Structural and gas sensing properties of ultrafine Fe₂O₃ prepared by plasma enhanced chemical vapor deposition

Ultrafine Fe₂O₃ powders have been obtained using the plasma enhanced chemical vapor deposition (PECVD) method for the gas sensor application. Ferrocene is used as the precursor source in the PECVD powder preparation procedure. The structural properties of these ultrafine Fe₂O₃ powders have been systematically characterized using X-ray diffraction (XRD), transmission electron microscopy (TEM), differential thermal analysis (DTA), and thermogravimetric analysis (TGA).
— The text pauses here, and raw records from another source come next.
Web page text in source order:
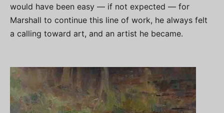
would have been easy — if not expected — for
Marshall to continue this line of work, he always felt
a calling toward art, and an artist he became.
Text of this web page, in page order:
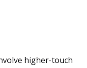
higher-touch
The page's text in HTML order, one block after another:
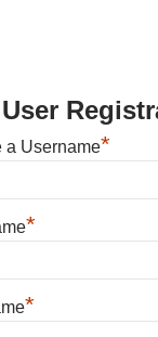
a Username*
*
*
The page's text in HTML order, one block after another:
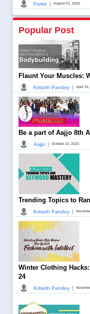
Parke August 01, 2026
Popular Post
Flaunt Your Muscles:
Kritarth Pandey April
Be a part of Aajjo 8th
Aajjo October 10, 2023
Trending Topics to
Kritarth Pandey
Winter Clothing
24
Kritarth Pandey
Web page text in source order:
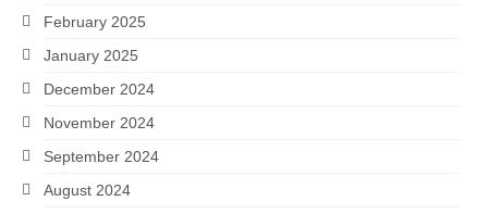
February 2025
January 2025
December 2024
November 2024
September 2024
August 2024
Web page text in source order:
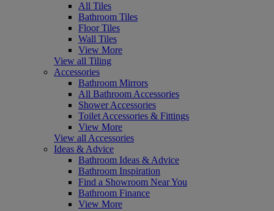
All Tiles
Bathroom Tiles
Floor Tiles
Wall Tiles
View More
View all Tiling
Accessories
Bathroom Mirrors
All Bathroom Accessories
Shower Accessories
Toilet Accessories & Fittings
View More
View all Accessories
Ideas & Advice
Bathroom Ideas & Advice
Bathroom Inspiration
Find a Showroom Near You
Bathroom Finance
View More
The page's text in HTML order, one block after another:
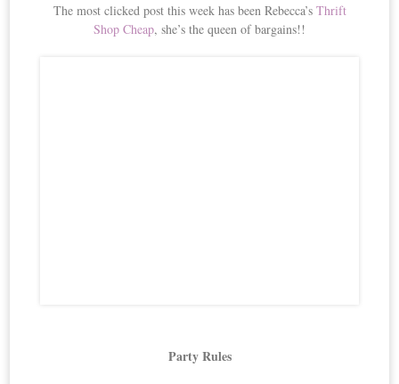
The most clicked post this week has been Rebecca’s Thrift
Shop Cheap, she’s the queen of bargains!!
Party Rules
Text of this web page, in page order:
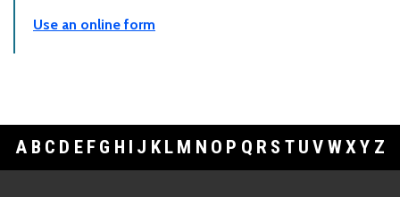
Use an online form
A B C D E F G H I J K L M N O P Q R S T U V WXY Z
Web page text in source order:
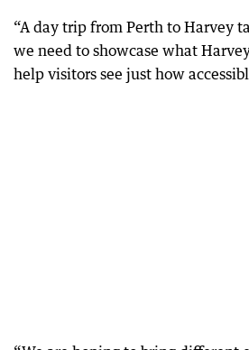
“A day trip from Perth to Harvey
we need to showcase what
help visitors see just how
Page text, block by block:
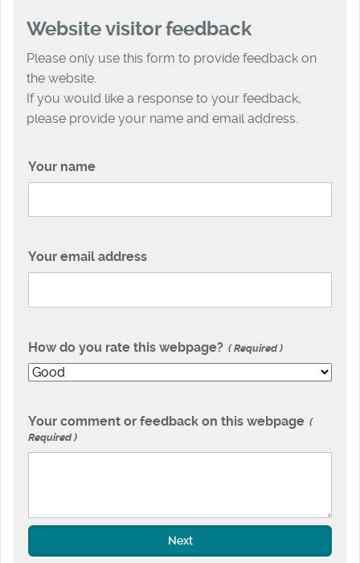
Website visitor feedback
Please only use this form to provide feedback on
the website.
If you would like a response to your feedback,
please provide your name and email address.
Your name
Your email address
How do you rate this webpage? Required
Your comment or feedback on this webpage
Required
Next
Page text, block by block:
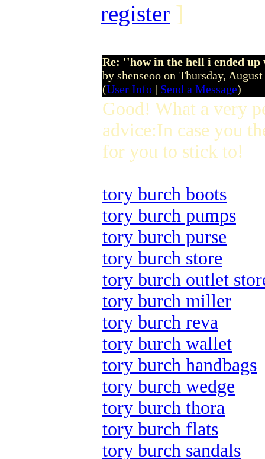
register ]
Re: ''how in the hell i ended
by shenseoo on Thursday,
(User Info | Send a Message)
Good! What a very
advice:In case you
for you to stick to!
tory burch boots
tory burch pumps
tory burch purse
tory burch store
tory burch outlet
tory burch miller
tory burch reva
tory burch wallet
tory burch handbags
tory burch wedge
tory burch thora
tory burch flats
tory burch sandals
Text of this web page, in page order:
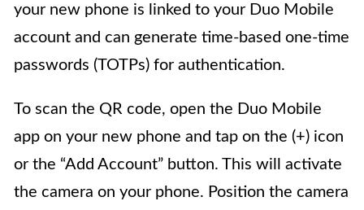
your new phone is linked to your Duo Mobile
account and can generate time-based one-time
passwords (TOTPs) for authentication.
To scan the QR code, open the Duo Mobile
app on your new phone and tap on the (+) icon
or the “Add Account” button. This will activate
the camera on your phone. Position the camera
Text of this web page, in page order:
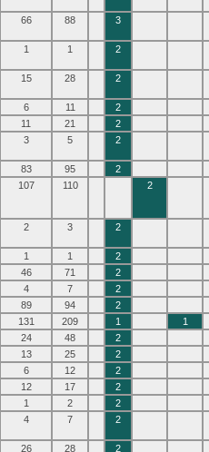
66 88 3
1 1 2
15 28 2
6 11
2
11 21
2
3 5 2
83 95
2
107 110 2
2 3 2
1 1
2
46 71
2
4 7
2
89 94
2
131 209 1
1
24 48
2
13 25
2
6 12
2
12 17
2
1 2
2
4 7 2
26 28 2
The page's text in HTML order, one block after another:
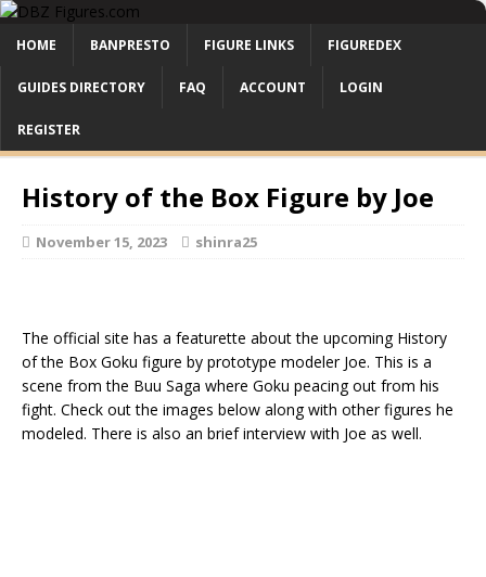
HOME BANPRESTO FIGURE LINKS FIGUREDEX
GUIDES DIRECTORY FAQ ACCOUNT LOGIN
REGISTER
History of the Box Figure by Joe
November 15, 2023 shinra25
The official site has a featurette about the upcoming History
of the Box Goku figure by prototype modeler Joe. This is a
scene from the Buu Saga where Goku peacing out from his
fight. Check out the images below along with other figures he
modeled. There is also an brief interview with Joe as well.
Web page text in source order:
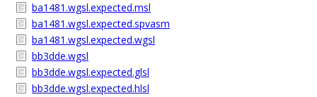
ba1481.wgsl.expected.msl
ba1481.wgsl.expected.spvasm
ba1481.wgsl.expected.wgsl
bb3dde.wgsl
bb3dde.wgsl.expected.glsl
bb3dde.wgsl.expected.hlsl
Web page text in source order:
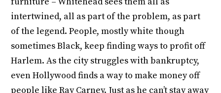
intertwined, all as part of the problem, as part
of the legend. People, mostly white though
sometimes Black, keep finding ways to profit off
Harlem. As the city struggles with bankruptcy,
even Hollywood finds a way to make money off
people like Ray Carney. Just as he can’t stay away
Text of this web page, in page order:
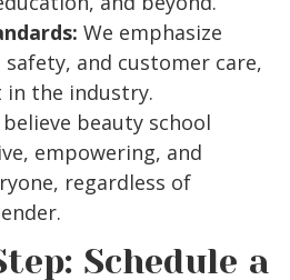
We emphasize
and customer care,
in the industry.
believe beauty school
empowering, and
regardless of
Schedule a
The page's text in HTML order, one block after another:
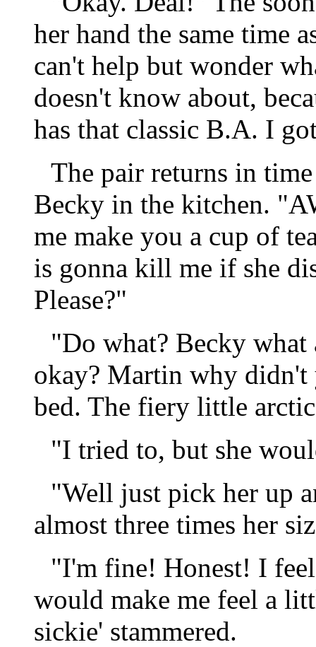
her hand the same time
can't help but wonder
doesn't know about,
has that classic B.A. I
The pair returns in
Becky in the kitchen.
me make you a cup of
is gonna kill me if she
Please?"
"Do what? Becky what
okay? Martin why didn't
bed. The fiery little
"I tried to, but she
"Well just pick her up
almost three times her
"I'm fine! Honest! I
would make me feel a
sickie' stammered.
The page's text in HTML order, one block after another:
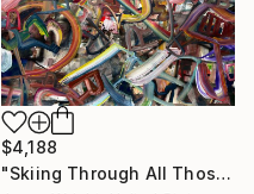
$4,188
"Skiing Through All Those Opinions Got a Little Intense" Painting
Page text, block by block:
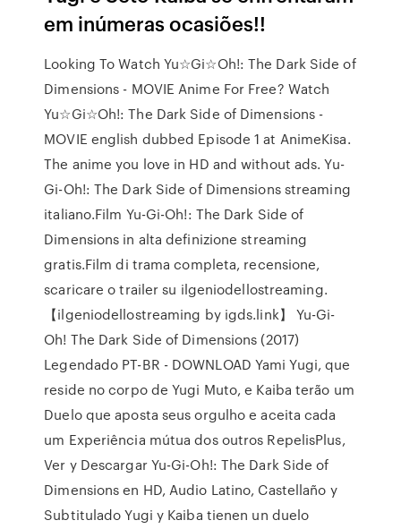
em inúmeras ocasiões!!
Looking To Watch Yu☆Gi☆Oh!: The Dark Side of
Dimensions - MOVIE Anime For Free? Watch
Yu☆Gi☆Oh!: The Dark Side of Dimensions -
MOVIE english dubbed Episode 1 at AnimeKisa.
The anime you love in HD and without ads. Yu-
Gi-Oh!: The Dark Side of Dimensions streaming
italiano.Film Yu-Gi-Oh!: The Dark Side of
Dimensions in alta definizione streaming
gratis.Film di trama completa, recensione,
scaricare o trailer su ilgeniodellostreaming.
【ilgeniodellostreaming by igds.link】 Yu-Gi-
Oh! The Dark Side of Dimensions (2017)
Legendado PT-BR - DOWNLOAD Yami Yugi, que
reside no corpo de Yugi Muto, e Kaiba terão um
Duelo que aposta seus orgulho e aceita cada
um Experiência mútua dos outros RepelisPlus,
Ver y Descargar Yu-Gi-Oh!: The Dark Side of
Dimensions en HD, Audio Latino, Castellaño y
Subtitulado Yugi y Kaiba tienen un duelo
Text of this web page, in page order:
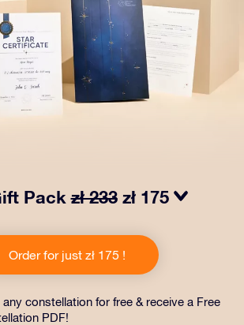
Packzł 233 zł 175
envelope and personalized
to an address of your choice, as well
and free use of our apps. It's a
and loved ones.
Order for just zł 175 !
constellation for free & receive a Free
PDF!
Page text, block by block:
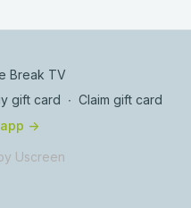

DTA results show that the oxygen-rich atmosphere is more favorable than nitrogen for the burn-off of residual organic compounds in the precursor powders. It is interesting to note from TEM and X-ray diffraction patterns that β- and γ-Fe₂O₃ phases can co-exist with the α-Fe₂O₃ phase due to the size effect, depending upon processing conditions. The activation energy as a function of temperature and grain size is estimated. It is found that at lower temperatures, the activation energy for crystallization predominates; while at higher temperatures, the larger activation energy is attributed to the grain growth process. The gas sensitivities and dynamic conductance measurement for these ultrafine Fe₂O₃ gas sensors have also been investigated.